India’s lower-caste groups have been marginalized for centuries. The majority of Dalits toil as landless farm laborers, cannot use community water pumps, live in segregated village enclaves and work as manual scavengers. The marriage of an upper-caste member to a Dalit is largely frowned upon, and can even be fatal in some villages. Many Dalits are too poor to own smartphones or access the Internet.

But more than six decades of affirmative-action policies has created a small but vocal Dalit middle class composed of bureaucrats, doctors, politicians and engineers.

Recently, Dalits on Twitter forced a big Indian company that makes ceiling fans to remove a TV commercial that they said showed affirmative action in a poor light. The ad celebrated a lower-caste student who refuses the benefits of affirmative action in college.

“For upper-caste people, Twitter is just another invention. For Dalits, it has the potential for a revolution,” said Chandra Bhan Prasad, a Dalit writer. “There is no barrier for Dalits’ entry here. Nobody will filter your words here or chop your thumb for daring to write what you feel.”

Although Dalits have preferred Facebook for activism for some years, their attention shifted to Twitter when the site enabled the use of hashtags in six more regional Indian languages last year.

A little more than 22 million Indians used Twitter in 2014, according to one report, but many say it is growing in its power to shape public debate. Many politicians, including Prime Minister Narendra Modi, tweet regularly. Political parties have huge Twitter armies to propagate their views or troll opponents. Communities also use it to influence or criticize the stories that the mainstream media covers.

Yet the Indian media remains largely an upper-caste bastion with no formal affirmative- action policy to hire Dalits, say media experts, one reason that “Dalit Twitter” has found its niche.

“The national media has no active interest in covering Dalit issues on a regular basis,” said Dharma Teja, of the Twitter handle Dalit Camera.

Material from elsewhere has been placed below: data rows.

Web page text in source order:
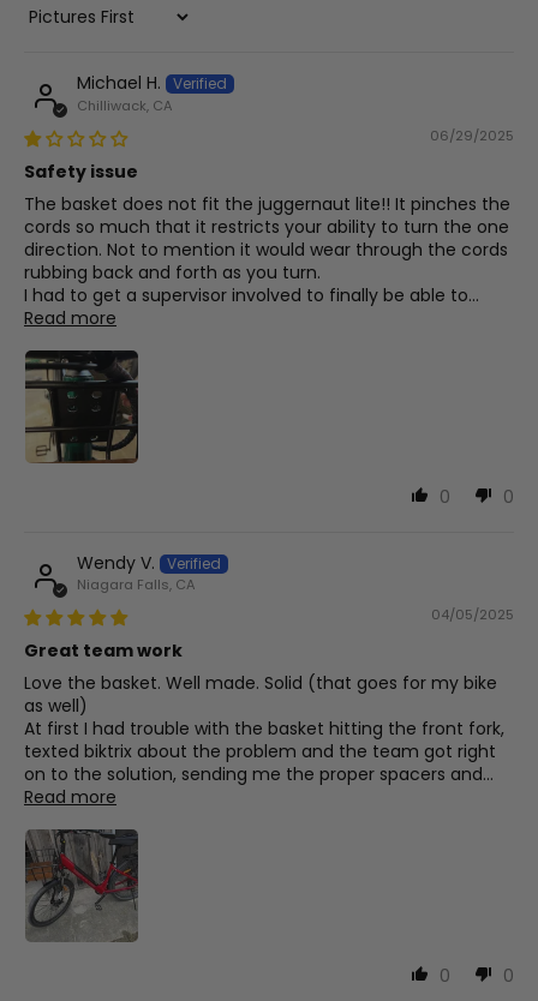
Sort by
Michael H.
Chilliwack, CA
06/29/2025
Safety issue
The basket does not fit the juggernaut lite!! It pinches the
cords so much that it restricts your ability to turn the one
direction. Not to mention it would wear through the cords
rubbing back and forth as you turn.
I had to get a supervisor involved to finally be able to...
Read more
0 0
Wendy V.
Niagara Falls, CA
04/05/2025
Great team work
Love the basket. Well made. Solid (that goes for my bike
as well)
At first I had trouble with the basket hitting the front fork,
texted biktrix about the problem and the team got right
on to the solution, sending me the proper spacers and...
Read more
0 0
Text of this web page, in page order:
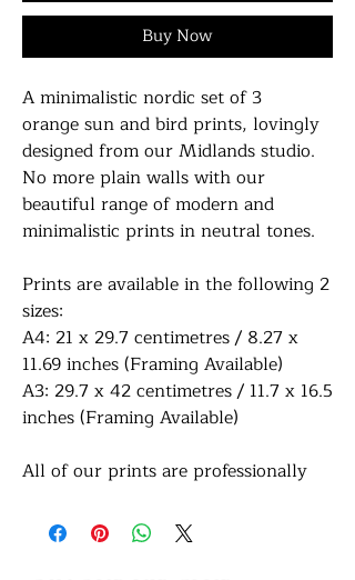
Buy Now
A minimalistic nordic set of 3
orange sun and bird prints, lovingly
designed from our Midlands studio.
No more plain walls with our
beautiful range of modern and
minimalistic prints in neutral tones.
Prints are available in the following 2
sizes:
A4: 21 x 29.7 centimetres / 8.27 x
11.69 inches (Framing Available)
A3: 29.7 x 42 centimetres / 11.7 x 16.5
inches (Framing Available)
All of our prints are professionally
photo paper for a lovely sharp sheen
finish. If a framing option is selected,
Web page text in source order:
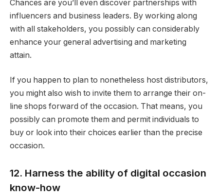
Chances are you’ll even discover partnerships with
influencers and business leaders. By working along
with all stakeholders, you possibly can considerably
enhance your general advertising and marketing
attain.
If you happen to plan to nonetheless host distributors,
you might also wish to invite them to arrange their on-
line shops forward of the occasion. That means, you
possibly can promote them and permit individuals to
buy or look into their choices earlier than the precise
occasion.
12. Harness the ability of digital occasion
know-how
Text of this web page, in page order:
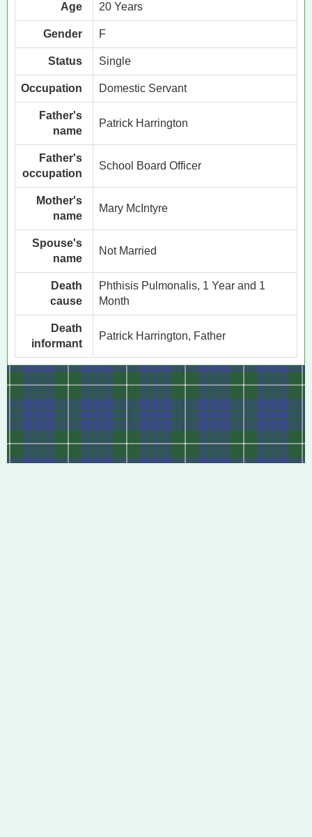
Age 20 Years
Gender F
Status Single
Occupation Domestic Servant
Father's
name
Patrick Harrington
Father's
occupation
School Board Officer
Mother's
name
Mary McIntyre
Spouse's
name
Not Married
Death
cause
Phthisis Pulmonalis, 1 Year and 1
Month
Death
informant
Patrick Harrington, Father
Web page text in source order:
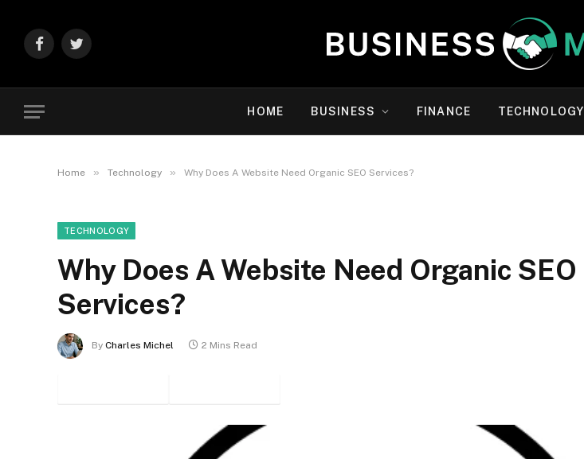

In March, the body of a 17-year-old Dalit student was found inside the water tank of her college dorm in the western state of Rajasthan. Her parents said she had been raped and killed by the college physical training instructor, but the college said it was suicide. As protests grew on the ground, the national television networks were consumed by the suicide of a TV soap-opera actress instead.

“By amplifying the voices of Dalit protests on the ground, we forced the national media to pay more attention to the student’s case,” Teja said.

During a recent campus face-off between Dalit students and university administrators in the southern city of Hyderabad, sparked by the suicide of a Dalit PhD student, these Twitter handles actively posted videos, photographs and oral testimonies.

Journalists in New Delhi said they used these handles as a key source of information on the protest.

When there is a violent incident, many like the Dalit politician D. Ravikumar use the hashtag #DalitLivesMatter.

Some, however, say they do not use Twitter merely to highlight violence.

“Ask anybody in India who the top 10 Dalit women in history were, they would struggle to name even two. That is how total the erasure of our history has been,” said Thenmozhi Soundararajan, whose handle is Dalit Diva. She uses #DalitHistoryMonth and #DalitWomenFight in many of her tweets. “We are trying to liberate our history.”

Things may be beginning to change.

Last month, a news portal called became the first mainstream English media outlet in India to run a Dalit History Month series on caste discrimination, Dalit poetry and art.

Dhanya Rajendran, editor in chief of the portal, said such stories do not find much space in the media because “there is an assumption that the audience is upper-caste and urban.”

Readers accused the portal of dividing society along caste lines by running the series.

One reader commented: “What is Dalit history? Don’t take up old prejudices for publicity. New India not like that.”